But Clark's was no ordinary execution. The procedure began at 10 AM. The protocol calls for two intravenous lines, one primary and one back-up. It took 22 minutes for the technicians to find one good site. Apparently deciding that one vein was close enough, the technicians forged ahead, committed to the grim task. The chemicals of death began to flow.
After three or four minutes, Clark raised his head and exclaimed, "It don't work!" Officials quickly closed the curtain between the death chamber and the witnesses, apparently sensitive to the difference between killing a man and looking inept while doing it.
Fifty minutes later the technicians found another injection site. They reopened the curtain, and proceeded with the execution. Clark was pronounced dead at 11:26 AM.
Prison officials did not fault themselves, despite violating their own two-IV protocol. Prisons Director Terry Collins said, "The team here is a very professional team.
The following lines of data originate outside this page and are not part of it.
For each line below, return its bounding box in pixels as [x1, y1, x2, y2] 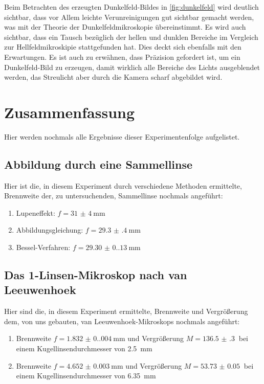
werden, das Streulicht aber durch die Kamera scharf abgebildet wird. [4, 72, 223, 82]
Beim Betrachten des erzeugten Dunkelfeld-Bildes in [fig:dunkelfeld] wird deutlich [4, 2, 259, 12]
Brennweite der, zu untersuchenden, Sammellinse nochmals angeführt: [4, 190, 223, 201]
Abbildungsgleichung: [16, 224, 83, 235]
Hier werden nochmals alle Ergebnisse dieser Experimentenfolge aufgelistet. [4, 131, 240, 142]
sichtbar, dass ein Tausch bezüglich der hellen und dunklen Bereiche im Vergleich [4, 31, 258, 42]
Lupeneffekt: [16, 207, 55, 218]
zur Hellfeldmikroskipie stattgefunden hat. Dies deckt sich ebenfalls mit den [4, 41, 241, 52]
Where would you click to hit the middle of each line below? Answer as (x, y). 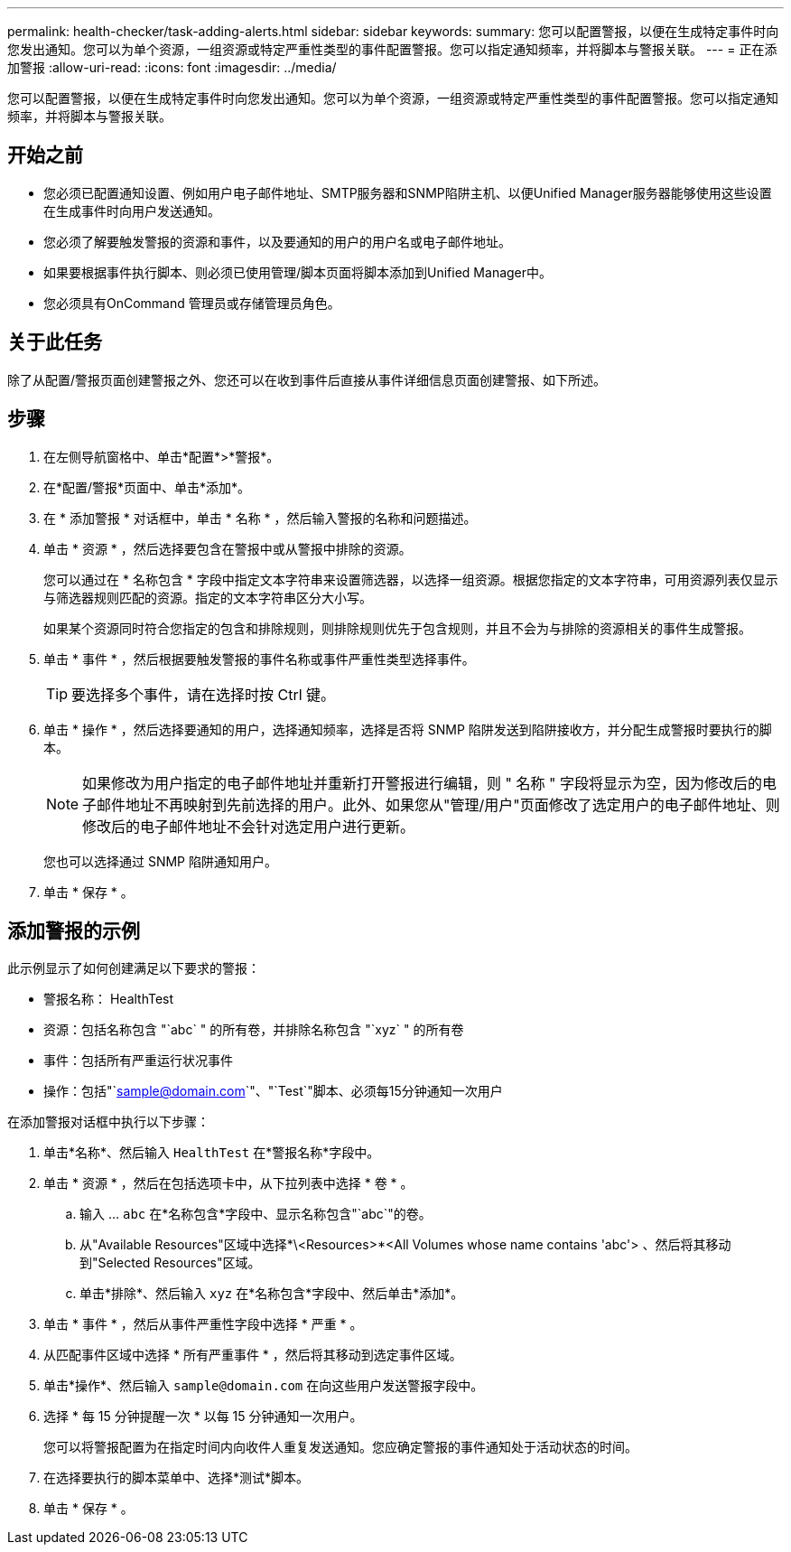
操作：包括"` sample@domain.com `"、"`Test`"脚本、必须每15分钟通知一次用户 (273, 1091)
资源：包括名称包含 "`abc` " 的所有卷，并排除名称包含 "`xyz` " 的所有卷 (254, 1030)
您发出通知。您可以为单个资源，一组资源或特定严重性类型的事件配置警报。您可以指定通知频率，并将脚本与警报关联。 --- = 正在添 (392, 49)
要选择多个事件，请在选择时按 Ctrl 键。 (204, 694)
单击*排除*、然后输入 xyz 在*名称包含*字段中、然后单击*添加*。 (272, 1294)
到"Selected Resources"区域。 (170, 1263)
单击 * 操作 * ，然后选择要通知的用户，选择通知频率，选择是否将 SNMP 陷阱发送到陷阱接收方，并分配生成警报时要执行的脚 (408, 729)
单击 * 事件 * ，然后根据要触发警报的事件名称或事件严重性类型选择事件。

They're doing a very, very difficult job under difficult circumstances." That may be true too, but on Tuesday, the team did its job very, very badly.
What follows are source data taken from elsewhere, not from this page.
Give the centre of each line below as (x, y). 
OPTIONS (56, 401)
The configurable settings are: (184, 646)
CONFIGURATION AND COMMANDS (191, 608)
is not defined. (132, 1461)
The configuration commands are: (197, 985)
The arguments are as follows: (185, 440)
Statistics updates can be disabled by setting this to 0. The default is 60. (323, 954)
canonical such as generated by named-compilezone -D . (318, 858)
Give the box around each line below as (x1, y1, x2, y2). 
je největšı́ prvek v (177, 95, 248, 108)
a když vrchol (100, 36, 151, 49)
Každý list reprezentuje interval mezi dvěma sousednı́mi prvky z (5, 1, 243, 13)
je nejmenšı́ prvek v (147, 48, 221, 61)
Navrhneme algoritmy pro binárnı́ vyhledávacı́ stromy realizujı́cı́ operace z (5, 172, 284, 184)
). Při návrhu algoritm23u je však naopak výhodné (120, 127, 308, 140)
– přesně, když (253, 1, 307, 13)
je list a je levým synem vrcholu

In the largest sense, though, the fault was neither Clark's nor the state's. The fault rests with us, the people. We allow states to kill our fellow human beings in our names; indeed, we often require it. But this is conduct unworthy of a great people. How can we Americans, champions of human rights, countenance such barbarism? What will it take for us to rise above it?
The greatness of a people shows itself through compassion for victims and survivors, not merely by exacting revenge on perpetrators. Let's give killers the life without parole sentence they deserve and redirect the money that would be spent on decades-long death row appeals to the direct benefit of survivors.
Despite the evidence, we persist with the vindictive and short-sighted view that capital punishment accomplishes something more than retribution. It doesn't.
Joseph Clark said as much himself: "It don't work."